Because the Survey provides a look into both what pre-college students are being taught, and what they need to know to be prepared for college, it is a useful tool for examining the serious and persistent problem of college readiness — why it is that the majority of high school graduates are underprepared for college-level academic work.

ACT itself reports that 72% of its test-takers fall short of at least one of its college-readiness benchmarks, which confirms the widespread underpreparedness reported by other sources. And indeed, ACT’s 2016 National Curriculum Survey reveals wide disjunctures between high school teaching and college expectations, which may have something to do with why students aren’t better prepared.

But ironically, by pointing out these disjunctures, ACT’s Survey raises questions about the validity of the ACT exam itself. The ACT is a test that straddles the space between high school and college, claiming to be both reflective of high school curricula and a measure of college readiness. But if ACT’s own Survey reveals that high school curricula do not align with college expectations, how can ACT validly claim that its exam measures both?

Tests are all about validity. Their value and utility depend upon them actually measuring what they purport to measure. If a test does not actually assess what it purports to, then it’s not a valid test, and any inferences made based on its results are faulty — inferences such as “this kid has been taught the skills needed for college success but hasn’t learned them very well.”

The two claims ACT, Inc. makes about the ACT test are at odds with each other, which calls into question the test’s validity. The claim that the test is “curriculum based” rests on Survey results, which ACT says serve as empirical evidence upon which it decides how to build the test. In this way, according to ACT, the test reflects what is being taught in high schools — an important claim, since testing kids on things they haven’t been taught doesn’t tell anyone much about their abilities.

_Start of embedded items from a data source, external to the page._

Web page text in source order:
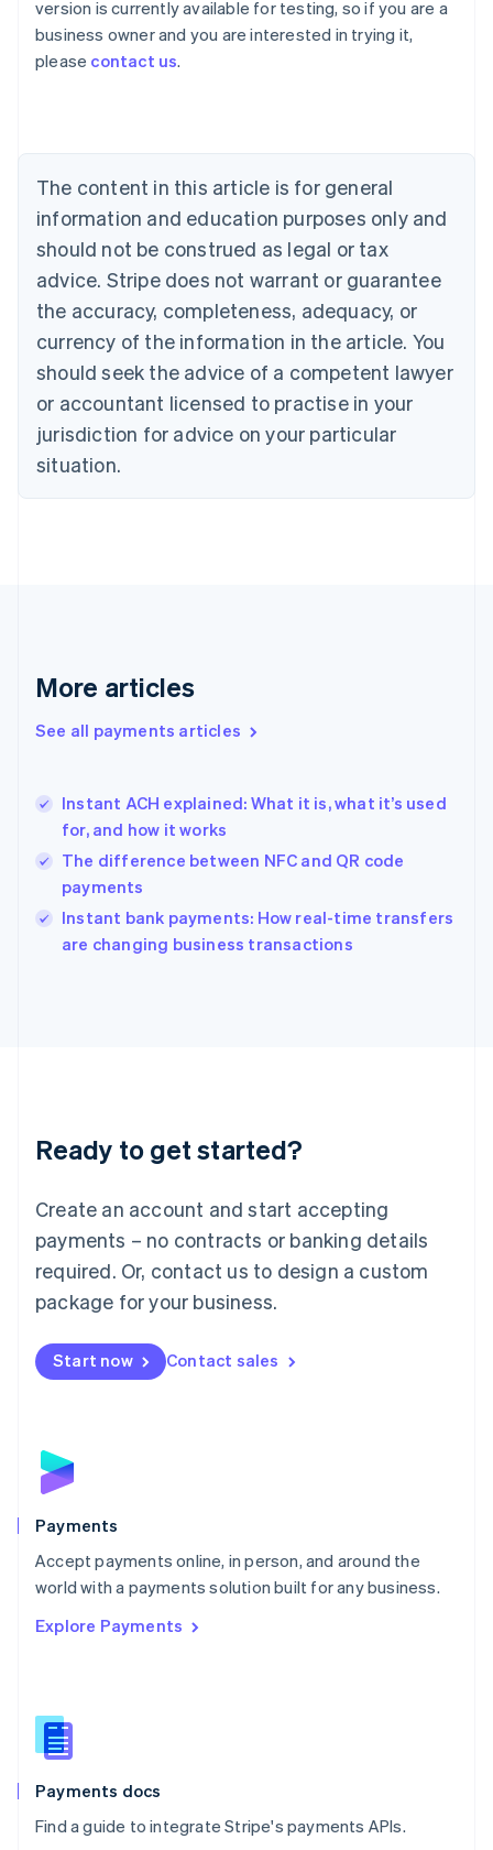
version is currently available for testing, so if you are a
business owner and you are interested in trying it,
please contact us.
The content in this article is for general
information and education purposes only and
should not be construed as legal or tax
advice. Stripe does not warrant or guarantee
the accuracy, completeness, adequacy, or
currency of the information in the article. You
should seek the advice of a competent lawyer
or accountant licensed to practise in your
jurisdiction for advice on your particular
situation.
More articles
See all payments articles
Instant ACH explained: What it is, what it’s used
for, and how it works
The difference between NFC and QR code
payments
Instant bank payments: How real-time transfers
are changing business transactions
Ready to get started?
Create an account and start accepting
payments – no contracts or banking details
required. Or, contact us to design a custom
package for your business.
Start now Contact sales
Payments
Accept payments online, in person, and around the
world with a payments solution built for any business.
Explore Payments
Payments docs
Find a guide to integrate Stripe's payments APIs.
Australia
English
Austria
Brazil
Bulgaria
English
Canada
English Français
Croatia
English Italiano
English
Czech Republic
Denmark
English
Estonia
Finland
Greece
Hong Kong SAR, China
English
India
English
Ireland
English
Italy
Japan
Luxembourg
Français DeutschEnglish
简体中文English
English简体中文
Malta
English
Mexico
Netherlands
NederlandsEnglish
English
Poland
Portugal
PortuguêsEnglish
Romania
Singapore
Slovenia
English
Spain
EspañolEnglish
SvenskaEnglish

ACT also, of course, claims that the test is a measure of college readiness. Through the Survey, it gathers an understanding of what college instructors expect from entering students. This understanding is reflected in ACT’s College and Career Readiness Standards, a set of “descriptions of the essential skills and knowledge students need to become ready for college and career.”

According to ACT, the Standards are validated by the Survey in a process that “ensures that our assessments always measure not only what is being taught in schools around the country, but also what demonstrably matters most for college and career readiness.”

But if what students learn in high school and what is expected of them in college don’t square up, as is suggested by their National Curriculum Survey and other research, how can ACT measure both with a single test?

According to a 2015 white paper, “ACT first identifies what postsecondary faculty, including instructors of entry-level college and workforce training courses, expect of their entering students — that is, the knowledge and skills students need to be ready for entry-level postsecondary courses and jobs. ACT then compares these expectations to what is really happening in elementary, middle, and high school classrooms. ACT uses the results of these comparisons to determine the skills and knowledge that should be measured on ACT assessments and to guide its test blueprints.”

The company does not explain how this process of comparison works, but it implies that they identify a subset of knowledge and skills that fall into both camps, then simply test kids on that.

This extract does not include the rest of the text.